We're all addicted to government programs. And we all know addictions aren't good. Let's break the government habit. Who's with me?

Friday, February 11, 2011

Egypt

So I thought it was high time that I say something on this subject, since its been going on for weeks now.

I've heard some interesting things from both sides. The Republicans, as always, are taking the opposite side from President Obama. The President apparently decided it would look good politically, and earn us more friends, if he gave a nod to the "rioting masses" in Egypt. Since then, I've seen numerous Facebook comments from Republican friends saying something to the effect that Obama is stupid, Egypt should quell the uprising with deadly force, and that the people of Egypt should stop trying to contest the government.

A couple problems with that, Yoda has.

*ahem* Number one, you didn't see this kind of lay-down-and-take-it attitude when the communist government in China was blasting unarmed protesters in Tiananmen Square some years ago. Then, uprisings were wonderful. Uprisings such as that, movements of the people should be honored!

Number two, I think those people are forgetting their own country's heritage. People, America was founded on rabble rousers who formed...an uprising. And were none too quiet about it, either. They like, had guns. And were shooting people. Yeah.

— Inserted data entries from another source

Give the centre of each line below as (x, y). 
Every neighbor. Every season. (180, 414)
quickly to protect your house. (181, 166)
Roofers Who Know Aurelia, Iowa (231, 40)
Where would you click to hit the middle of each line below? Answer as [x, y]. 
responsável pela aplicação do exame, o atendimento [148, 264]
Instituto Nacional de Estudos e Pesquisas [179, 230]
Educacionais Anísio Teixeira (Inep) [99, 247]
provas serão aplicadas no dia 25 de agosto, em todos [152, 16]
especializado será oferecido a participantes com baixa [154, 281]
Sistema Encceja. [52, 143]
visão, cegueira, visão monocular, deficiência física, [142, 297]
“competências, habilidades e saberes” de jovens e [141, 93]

So, to put it succinctly- Egypt's people have the right, just like all humanity, to choose their leaders. Isn't that one of the trademarks of the "American tradition?" Since Mubarak is a repressive dictator by all accounts, our wish to keep him in office is nothing more than the selective "freedom" we like to enforce. And as Mubarak wouldn't leave office quietly, the Egyptian people are doing their level best to make their intent and wishes known.

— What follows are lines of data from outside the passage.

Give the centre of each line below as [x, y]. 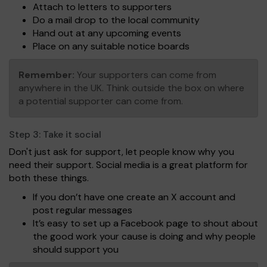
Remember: [46, 75]
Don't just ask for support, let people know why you [122, 152]
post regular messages [83, 210]
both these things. [49, 178]
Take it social [72, 135]
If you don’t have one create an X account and [134, 197]
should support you [76, 250]
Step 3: [26, 135]

As to Egypt being a threat to us...what's changed, again? Get used to the fact that people don't like us, and it's probably because of us. That's how the world works.

Monday, November 22, 2010

In the Name of Safety

I'm sick of this subject. Which is why I'm going to proceed to rant about it for a minute. Or more.
I love how much is done in the name of "safety." We have to be "safe." After all, we wouldn't want to be...uh....unsafe, right?! It's for the children! So that they can...uh...well, be seen naked by creepy TSA people you can't see! Yeah! Save the children from...

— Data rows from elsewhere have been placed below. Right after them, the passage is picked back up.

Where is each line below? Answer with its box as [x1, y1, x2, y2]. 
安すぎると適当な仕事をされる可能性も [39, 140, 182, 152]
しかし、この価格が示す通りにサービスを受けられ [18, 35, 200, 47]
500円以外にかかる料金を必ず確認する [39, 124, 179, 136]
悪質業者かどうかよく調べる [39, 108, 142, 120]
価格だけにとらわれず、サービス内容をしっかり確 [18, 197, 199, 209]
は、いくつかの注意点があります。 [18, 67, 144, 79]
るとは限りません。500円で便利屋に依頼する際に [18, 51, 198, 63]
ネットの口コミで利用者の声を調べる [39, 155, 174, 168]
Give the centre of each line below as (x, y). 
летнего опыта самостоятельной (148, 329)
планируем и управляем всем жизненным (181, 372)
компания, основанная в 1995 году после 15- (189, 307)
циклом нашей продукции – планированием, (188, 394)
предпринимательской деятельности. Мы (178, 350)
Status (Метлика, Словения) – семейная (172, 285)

Inept and slightly stupid terrorists. Who won't even blow up their own seats. I'm not sure why I should be scared of that. But okay.

Safety. What is safety? The absence from fear? Yeah, right. People are always afraid of something. It's practically a rule from the Human Handbook. And if there's nothing logical and concrete to be afraid of, our minds will make something up. Classic example: vengeful, angry ghosts. Throwing away billions of dollars and tons of privacy in the name of making people "feel safe" is absolutely silly from that standpoint.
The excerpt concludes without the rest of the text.